I'm a Linux guy trying to save a Windows guy from getting on a plane to check on a server that "appears to not be running".
The setup
- Windows server on a remote network with IP 10.55.0.56 (you don't know anything else about it)
- You can get** TCP port forwarding from a Windows workstation in your office to any port on 10.55.0.56
- You do not have access to any Linux/Unix machines on the remote network.
** There is a piece of commercial hardware on the remote network that can be used for port forwarding. It has a clunky web interface with several steps required to add each port. Doing a full port scan is unfeasible.
The question
- How do you check to see if it is alive?
The most sure way to verify that any server is running is to sit down in front of it and wiggle the mouse. But the good news here is that anybody can do that. I'm not sure where you're keeping this server, but there must be somebody who can physically check it before getting on a plane. If you're an MSP and it's a customer's server, your customer should have physical access to the server. If it's at a colocation, then your service agreement specifies that somebody is there with physical access to the server.
But barring that, let's start with the basics.
Can you ping the server? A ping from outside the remote network to the public IP address will tell you if the internet is up and the remote firewall is working. A ping from inside the remote network will tell you if the intranet is up and if the server is responding. If you can't ping it, then the server or the network is down. (Note that some administrators will block ICMP and some versions of Windows ship with ICMP blocked by the Windows firewall, which means ping will always fail. While usually done in the interest of security, it's a silly decision, IMO. That's like trying to change your tires without a lug wrench.)
Can you connect to the specific ports used by your application? In most cases, forwarded ports are forwarded ports, so unless you're doing layer 3 packet inspection and filtering to allow only specific protocols, you can remotely test if there is a service listening on a specific port. You can use a telnet session to those ports (eg
telnet localhost 25
to test SMTP). You can simplify port tests with an app such as CryPing that does a telnet-like test in a ping-like format.If your ping tests fail, you can sometimes use Trace Route to identify the point of failure. Trace Route essentially sends a "ping" to each router along the path from your workstation to the destination IP. This isn't always accurate, however, because a lot of ISPs will block ICMP and your trace will stall. As mentioned earlier, if ICMP is blocked by the destination server's software firewall, ping will also fail.
If your ping tests succeed, then you need to get access to the server.

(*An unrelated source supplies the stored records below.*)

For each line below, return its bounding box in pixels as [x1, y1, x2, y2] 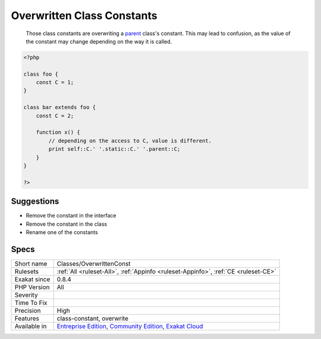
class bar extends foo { [23, 104, 96, 111]
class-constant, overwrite [56, 314, 129, 322]
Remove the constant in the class [26, 220, 107, 228]
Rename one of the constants [26, 229, 98, 236]
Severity [14, 291, 38, 299]
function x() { [36, 129, 80, 136]
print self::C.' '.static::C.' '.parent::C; [48, 146, 181, 153]
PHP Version [14, 283, 50, 291]
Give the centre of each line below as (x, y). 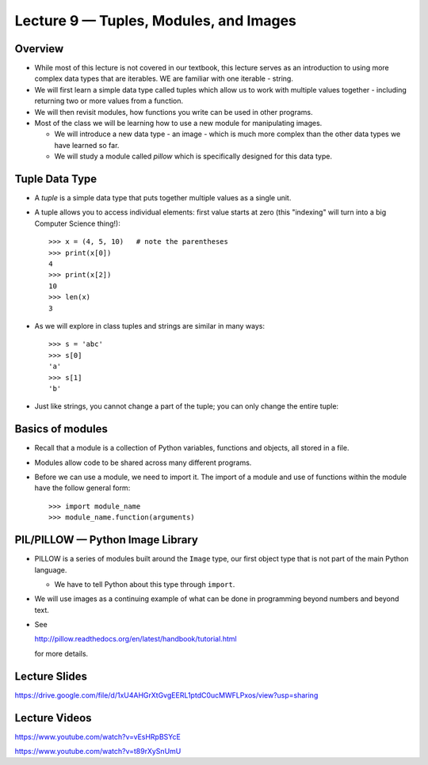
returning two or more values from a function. (109, 101)
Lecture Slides (51, 676)
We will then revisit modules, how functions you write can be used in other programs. (174, 112)
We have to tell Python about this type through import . (145, 584)
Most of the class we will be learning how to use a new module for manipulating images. (178, 124)
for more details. (61, 653)
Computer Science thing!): (77, 223)
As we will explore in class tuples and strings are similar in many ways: (150, 326)
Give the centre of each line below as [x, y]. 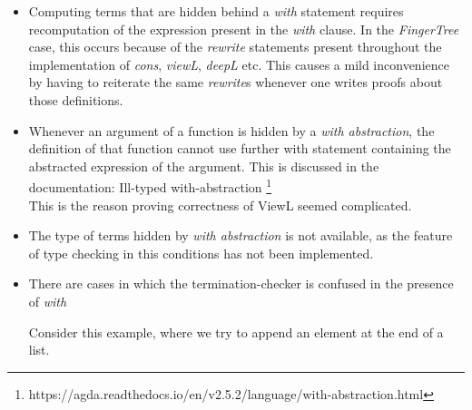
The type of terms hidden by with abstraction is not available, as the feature [241, 235]
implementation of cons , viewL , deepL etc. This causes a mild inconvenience [239, 64]
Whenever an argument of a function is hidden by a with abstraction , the [231, 130]
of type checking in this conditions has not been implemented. [201, 253]
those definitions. [76, 99]
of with [48, 301]
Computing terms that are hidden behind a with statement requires [216, 11]
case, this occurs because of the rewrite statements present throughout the [235, 47]
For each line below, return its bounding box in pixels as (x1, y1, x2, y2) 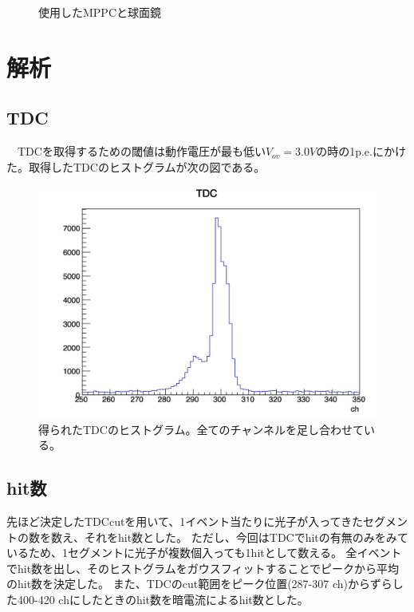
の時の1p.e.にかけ (316, 143, 406, 160)
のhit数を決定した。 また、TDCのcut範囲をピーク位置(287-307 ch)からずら (6, 575, 392, 592)
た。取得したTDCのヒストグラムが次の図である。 (6, 158, 266, 175)
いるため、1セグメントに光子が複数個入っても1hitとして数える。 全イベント (6, 544, 402, 561)
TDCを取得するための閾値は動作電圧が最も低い (17, 143, 266, 160)
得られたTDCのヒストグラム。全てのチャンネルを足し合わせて (38, 421, 365, 437)
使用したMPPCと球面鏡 (38, 4, 162, 20)
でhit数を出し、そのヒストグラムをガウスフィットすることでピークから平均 (6, 559, 399, 576)
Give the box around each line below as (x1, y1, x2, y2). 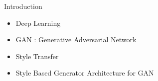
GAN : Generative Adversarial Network (15, 34, 137, 45)
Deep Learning (15, 17, 61, 28)
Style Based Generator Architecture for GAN (15, 68, 154, 78)
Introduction (4, 1, 42, 11)
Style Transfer (15, 51, 59, 61)
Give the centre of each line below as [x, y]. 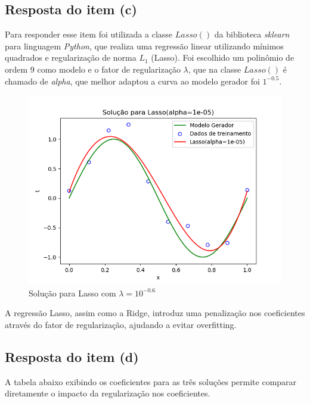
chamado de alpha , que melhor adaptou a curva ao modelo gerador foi [132, 81]
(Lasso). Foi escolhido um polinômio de [223, 57]
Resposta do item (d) [72, 356]
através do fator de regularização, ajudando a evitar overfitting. [121, 324]
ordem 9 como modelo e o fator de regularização [93, 69]
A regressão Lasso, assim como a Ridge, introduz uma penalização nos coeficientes [155, 313]
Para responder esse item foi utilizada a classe [89, 34]
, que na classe [215, 69]
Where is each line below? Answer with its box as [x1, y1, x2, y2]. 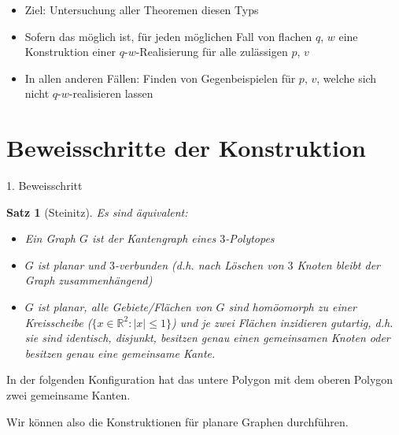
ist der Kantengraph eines [92, 230, 216, 247]
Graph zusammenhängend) [24, 272, 153, 288]
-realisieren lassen [68, 85, 153, 102]
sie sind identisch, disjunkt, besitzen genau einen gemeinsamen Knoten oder [24, 329, 390, 346]
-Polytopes [225, 230, 275, 247]
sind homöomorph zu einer [228, 299, 357, 315]
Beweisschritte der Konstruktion [6, 132, 366, 164]
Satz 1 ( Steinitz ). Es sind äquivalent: [6, 203, 188, 220]
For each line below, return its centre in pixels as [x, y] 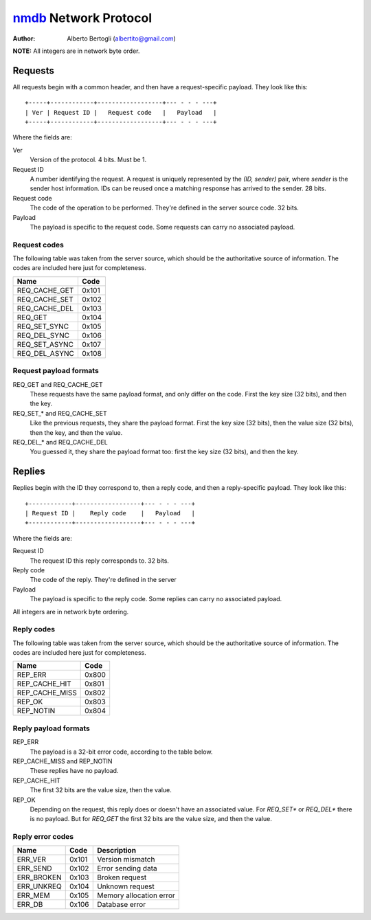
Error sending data [127, 868]
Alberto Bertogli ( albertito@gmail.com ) [122, 38]
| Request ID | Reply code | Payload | [110, 513]
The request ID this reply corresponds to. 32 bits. [100, 561]
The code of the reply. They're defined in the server [103, 580]
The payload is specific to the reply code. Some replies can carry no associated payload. [156, 599]
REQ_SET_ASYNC [45, 344]
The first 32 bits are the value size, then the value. [101, 790]
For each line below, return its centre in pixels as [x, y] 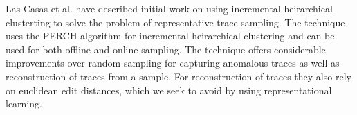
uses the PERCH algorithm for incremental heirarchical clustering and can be [170, 36]
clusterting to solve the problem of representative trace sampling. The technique [175, 22]
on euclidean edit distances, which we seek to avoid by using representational [169, 90]
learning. [24, 104]
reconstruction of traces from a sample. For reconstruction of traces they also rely [178, 76]
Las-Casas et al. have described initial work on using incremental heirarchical [169, 8]
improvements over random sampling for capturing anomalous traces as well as [173, 63]
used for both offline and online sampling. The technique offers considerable [166, 49]

Note that sometimes a server will respond to ping even if the shell has crashed and is non responsive.
Can you open a remote shell to the remote host? For a Windows server, if port 3389 is forwarded and Remote Desktop is enabled, you can connect with a Remote Desktop client. If you have access to a local Windows workstation on the remote network, you can try Remote Desktop from that workstation or also try remote Powershell or PSExec from sysinternals.
Is SNMP enabled? Many businesses use SNMP for monitoring and reporting on system health status. You can use free SNMP tools such as Paessler SNMP Tester or a generally not-free SNMP monitoring suite such as Solar Winds or WhatsUP to check on the status of the remote server. For Windows servers, SNMP gets its information through WMI, so if SNMP is enabled and returns results, then the server is definitely up and responsive.

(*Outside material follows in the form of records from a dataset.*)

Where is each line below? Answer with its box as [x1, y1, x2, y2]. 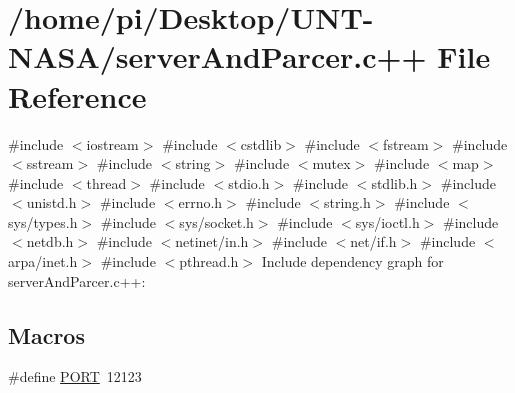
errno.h [178, 192, 223, 213]
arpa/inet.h [8, 251, 78, 272]
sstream [26, 153, 74, 174]
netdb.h [26, 231, 74, 252]
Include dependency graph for [261, 251, 444, 272]
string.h [323, 192, 371, 213]
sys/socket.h [179, 211, 254, 232]
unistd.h [26, 192, 77, 213]
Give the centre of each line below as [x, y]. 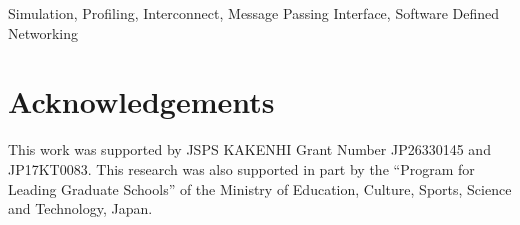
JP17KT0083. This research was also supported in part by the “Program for [241, 168]
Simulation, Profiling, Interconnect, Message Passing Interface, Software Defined [254, 13]
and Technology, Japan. [80, 208]
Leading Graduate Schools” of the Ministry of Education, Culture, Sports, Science [260, 188]
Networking [43, 32]
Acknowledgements [141, 101]
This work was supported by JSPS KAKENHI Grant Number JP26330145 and [249, 149]
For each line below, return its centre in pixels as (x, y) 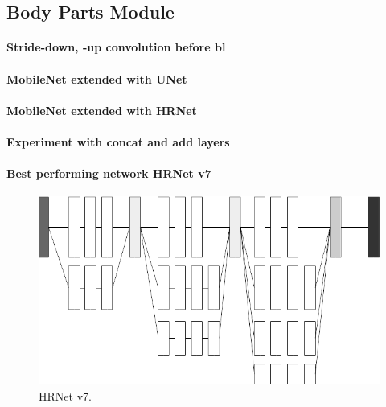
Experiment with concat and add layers (118, 141)
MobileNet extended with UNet (97, 78)
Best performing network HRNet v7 (109, 173)
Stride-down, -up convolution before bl (116, 47)
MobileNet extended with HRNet (102, 110)

Do you have remote out-of-band management? This is usually in the form of an Integrated Dell Remote Access Controller (Dell iDrac) or HP Integrated Lights Out (HP iLO) controller. These devices provide remote access to the status of a server and, with the more costly enterprise versions, even allow remote control of a server. They can generally only be accessed from the local network and require unique root administrative credentials (though they can be integrated with Active Directory for identity management). Note that if you have an iDRAC or iLO controller, they will usually have a unique IP address assigned to them. If you can ping the iDRAC or iLO but not the server, then you know the network is up and the server is down. (Except some larger enterprises that, for security reasons, put their out of band management on a separate management network with limited access.)
In the case of a virtual server, do you have access to the VM hypervisor? This would usually be in the form of VMWare vSphere or vCenter or Microsoft Hyper-V Manager. (I hear some people out there still use Citrix XenServers for hypervisors...) If you have access to the hypervisor, then you have exactly the same as physical access to the server and you don't have to get on a plane. In the case of the latest versions of VMWare ESXi, you can even manage the hypervisor via a browser. And if it's not a virtual server, ask yourself why not?

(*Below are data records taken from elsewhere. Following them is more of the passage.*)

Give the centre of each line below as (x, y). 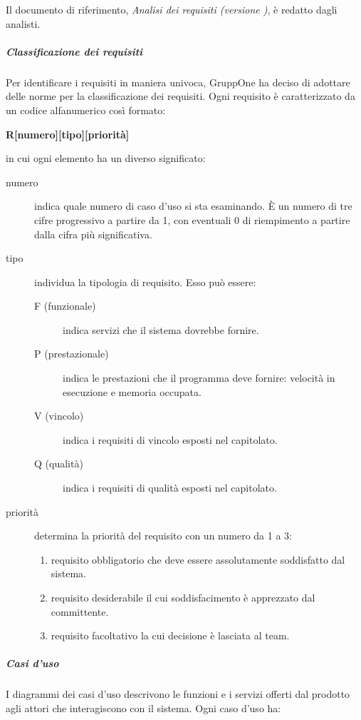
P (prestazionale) (72, 354)
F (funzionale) (65, 306)
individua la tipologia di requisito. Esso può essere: (145, 282)
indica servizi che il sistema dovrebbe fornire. (161, 329)
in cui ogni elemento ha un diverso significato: (106, 158)
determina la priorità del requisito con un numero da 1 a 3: (163, 536)
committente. (80, 611)
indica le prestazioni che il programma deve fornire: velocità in (199, 378)
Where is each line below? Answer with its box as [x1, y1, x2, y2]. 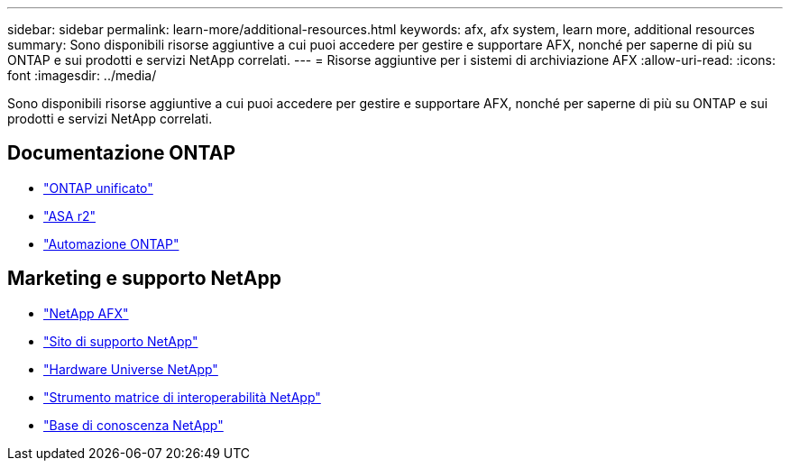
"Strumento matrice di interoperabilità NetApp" [43, 389, 321, 405]
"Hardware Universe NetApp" [43, 361, 218, 377]
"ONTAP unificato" [43, 179, 153, 196]
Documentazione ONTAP [7, 142, 235, 165]
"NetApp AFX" [43, 305, 129, 321]
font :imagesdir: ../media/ [7, 68, 157, 83]
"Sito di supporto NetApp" [43, 333, 198, 349]
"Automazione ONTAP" [43, 235, 179, 252]
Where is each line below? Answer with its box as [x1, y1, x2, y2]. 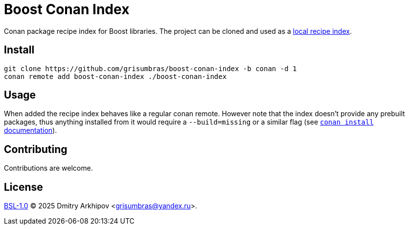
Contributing [4, 143, 68, 155]
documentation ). [4, 126, 57, 135]
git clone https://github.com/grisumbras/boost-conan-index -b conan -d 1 [4, 64, 297, 73]
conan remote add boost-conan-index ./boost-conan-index [4, 72, 227, 80]
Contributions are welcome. [4, 164, 93, 173]
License [4, 180, 43, 193]
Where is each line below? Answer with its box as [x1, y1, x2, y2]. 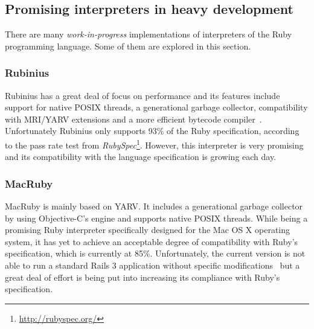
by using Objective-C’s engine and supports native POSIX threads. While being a [5, 211, 308, 224]
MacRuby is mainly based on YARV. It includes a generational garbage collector [5, 200, 303, 212]
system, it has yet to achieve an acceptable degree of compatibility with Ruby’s [5, 235, 298, 248]
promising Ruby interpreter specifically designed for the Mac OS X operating [5, 223, 290, 236]
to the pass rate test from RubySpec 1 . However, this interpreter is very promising [5, 136, 304, 151]
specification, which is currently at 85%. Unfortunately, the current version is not [5, 247, 306, 260]
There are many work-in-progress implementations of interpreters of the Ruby [5, 28, 292, 40]
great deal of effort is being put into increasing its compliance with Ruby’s [5, 270, 280, 283]

A few things you'll want to consider. Just because your application no longer connects to the destination server on those ports does not mean the destination server is down or even that the destination network firewall is blocking it. Your ISP may be blocking those ports and it may be your local network firewall or even your OS firewall blocking the application's access. Don't be afraid to try all of the above tests from different local networks (your office and maybe your home network too).
The server may be up and running fine, but the application services that it hosts may have crashed or hung. In this case, the server itself will respond to ping and other tests, but the ports your application uses will be closed.
You mentioned that there is no remote access to *nix workstations at the remote network, but do you have remote access to Windows workstations? Even a Mac will give you a local workstation from which you can test ping, trace route, services, and even Remote Desktop.
Is the switch it's connected to a managed switch? If so, and if you can log in to the CLI of that switch, you can check the status of the interface the server is connected on. If the interface shows down or disconnected, then the server is offline, the network cable is failed or unplugged, or the switch port has failed - all of which will require a flight plan if there is no qualified technician on site.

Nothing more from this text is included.